Pairs of PCR primers were designed using the program ‘Primer 3’ [88] for 281 gene fragments of 400-600 base pairs (bp) containing moderate polymorphism. The amplifications were tested using three DNA samples, one each from Asia (V. romanetii Rom. Caill. ‘Jiangxi2’), Europe (V. vinifera ‘Rotberger’, DVIT2339) and North America (V. rotundifolia, DVIT1689). Robust, single bands were obtained for 201 of 281 primer pairs (71.7%). Then 96 primer pairs with robust single bands were chosen for re-sequencing to test sequence quality using eight species (V. cinerea (PI588575), V. labrusca L. (PI588194), V. amurensis (Zuoshan1), V. quinquangularis (Weinan3), V. romanetii (Pingli7), V. davidii (Xuefeng), V. hancockii (Lingye_F) and V. yenshanensis (Yanshan_F). Thirty of the most consistently amplifiable gene fragments, both within Vitis and outgroups, with suitable polymorphisms and only minor sequence length variation in the eight tested, were re-sequenced in a total of 309 accessions (Additional file 1). Predicted genes were identified in comparison with the NCBI non-redundant protein sequence database. When the V. vinifera genome sequence became available [9], the primer sequences and gene fragments were BLASTed [89] against this genome to determine their chromosome locations and confirm their homology and identity. When the final dataset was assembled, three gene markers were excluded because of unalignable indels (one marker), and suspected duplicate loci (two markers). The sequences of the 27 final primer pairs and supporting information are listed in Additional file 2.
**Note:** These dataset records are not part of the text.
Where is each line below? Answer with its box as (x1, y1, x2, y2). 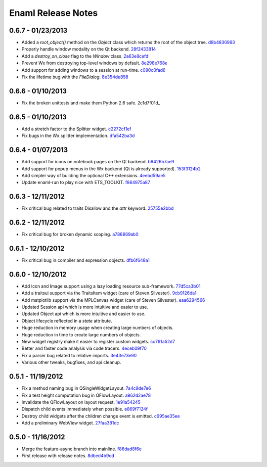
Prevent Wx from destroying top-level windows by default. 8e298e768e (21, 60, 168, 66)
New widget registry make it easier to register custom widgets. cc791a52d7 (21, 339, 175, 345)
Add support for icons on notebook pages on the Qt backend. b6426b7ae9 (21, 159, 175, 165)
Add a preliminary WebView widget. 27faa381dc (21, 420, 120, 426)
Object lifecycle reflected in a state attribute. (21, 318, 112, 324)
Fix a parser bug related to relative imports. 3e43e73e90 (21, 352, 137, 358)
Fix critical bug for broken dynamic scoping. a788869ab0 (21, 232, 138, 237)
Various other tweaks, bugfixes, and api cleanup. (21, 359, 121, 366)
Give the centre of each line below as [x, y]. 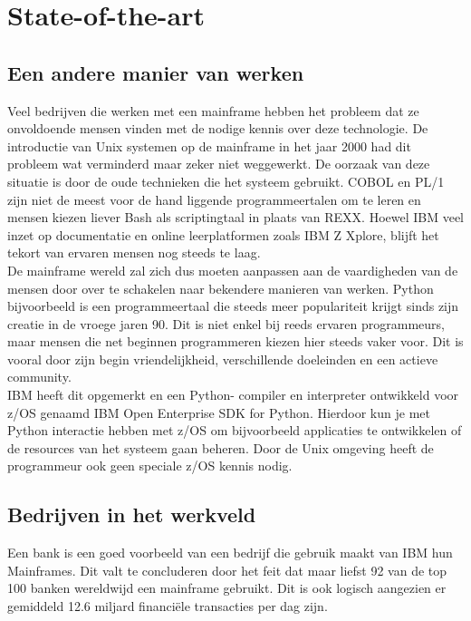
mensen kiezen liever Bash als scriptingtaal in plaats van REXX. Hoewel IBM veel [236, 217]
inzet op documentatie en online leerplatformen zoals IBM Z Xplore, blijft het [223, 234]
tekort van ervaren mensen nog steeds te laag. [134, 252]
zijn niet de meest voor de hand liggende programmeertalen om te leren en [214, 199]
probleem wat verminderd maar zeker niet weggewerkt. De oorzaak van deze [219, 164]
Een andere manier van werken [156, 72]
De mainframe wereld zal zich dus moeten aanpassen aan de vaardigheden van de [233, 270]
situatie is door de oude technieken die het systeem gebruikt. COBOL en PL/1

Sequence alignment, data sets, coding of gaps

ProSeq [90] was used for editing sequence based on trace files, and Mutation Surveyor (Soft Genetics) was used for base calling. Heterozygotes were manually edited to use the IUPAC-IUB symbols for nucleotide nomenclature [91]. The results from ProSeq and Mutation Surveyor were compared for accuracy, and nearly 100% agreement was found. Discrepancies were resolved by examining trace files manually. Sequences were aligned manually and also aligned using Clustal W [92] with default parameters.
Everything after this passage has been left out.